Input data Start Marker
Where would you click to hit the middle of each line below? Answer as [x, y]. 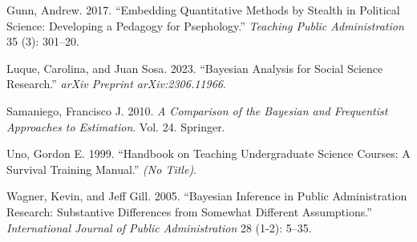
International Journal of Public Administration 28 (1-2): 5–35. [159, 227]
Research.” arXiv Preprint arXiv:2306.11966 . [116, 84]
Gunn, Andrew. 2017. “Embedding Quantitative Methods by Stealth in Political [203, 10]
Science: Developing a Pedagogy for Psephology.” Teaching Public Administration [205, 25]
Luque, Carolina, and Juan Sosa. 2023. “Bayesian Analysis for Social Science [195, 68]
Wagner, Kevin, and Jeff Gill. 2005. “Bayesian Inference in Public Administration [207, 196]
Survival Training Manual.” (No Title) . [102, 169]
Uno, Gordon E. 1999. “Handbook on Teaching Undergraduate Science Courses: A [208, 153]
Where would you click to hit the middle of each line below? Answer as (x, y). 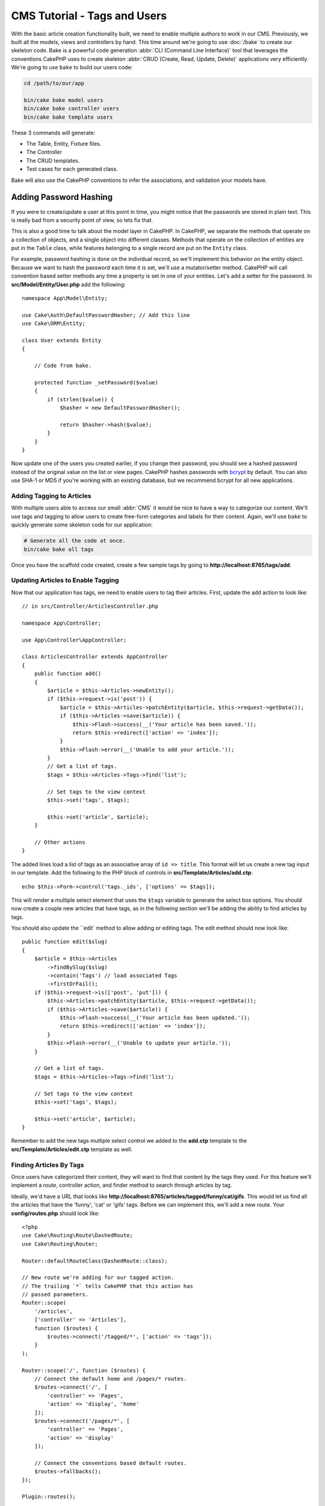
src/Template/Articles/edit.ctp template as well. (72, 1149)
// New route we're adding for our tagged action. (98, 1278)
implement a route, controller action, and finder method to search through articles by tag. (122, 1185)
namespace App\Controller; (62, 623)
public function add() (68, 674)
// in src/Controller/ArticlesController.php (90, 606)
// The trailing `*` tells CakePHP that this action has (108, 1286)
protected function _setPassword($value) (96, 382)
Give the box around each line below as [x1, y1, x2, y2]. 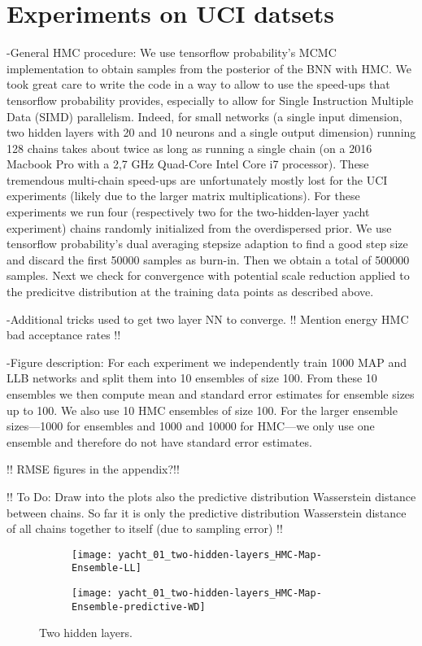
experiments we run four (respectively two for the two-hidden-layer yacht [7, 203, 370, 220]
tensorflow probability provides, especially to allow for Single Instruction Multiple [7, 91, 414, 108]
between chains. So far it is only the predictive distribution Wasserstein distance [7, 504, 407, 521]
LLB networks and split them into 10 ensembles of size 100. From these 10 [7, 369, 377, 386]
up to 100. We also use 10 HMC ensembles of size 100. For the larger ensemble [7, 401, 398, 418]
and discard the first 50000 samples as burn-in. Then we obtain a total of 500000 [7, 251, 410, 268]
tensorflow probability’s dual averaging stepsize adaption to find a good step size [7, 235, 408, 252]
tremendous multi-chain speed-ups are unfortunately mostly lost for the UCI [7, 171, 388, 188]
Input data End Marker
### Work required
Scan the material above for lines that contain the string "size", and copy each such line.

### Solution for this problem
LLB networks and split them into 10 ensembles of size 100. From these 10 [7, 369, 377, 386]
up to 100. We also use 10 HMC ensembles of size 100. For the larger ensemble [7, 401, 398, 418]
tensorflow probability’s dual averaging stepsize adaption to find a good step size [7, 235, 408, 252]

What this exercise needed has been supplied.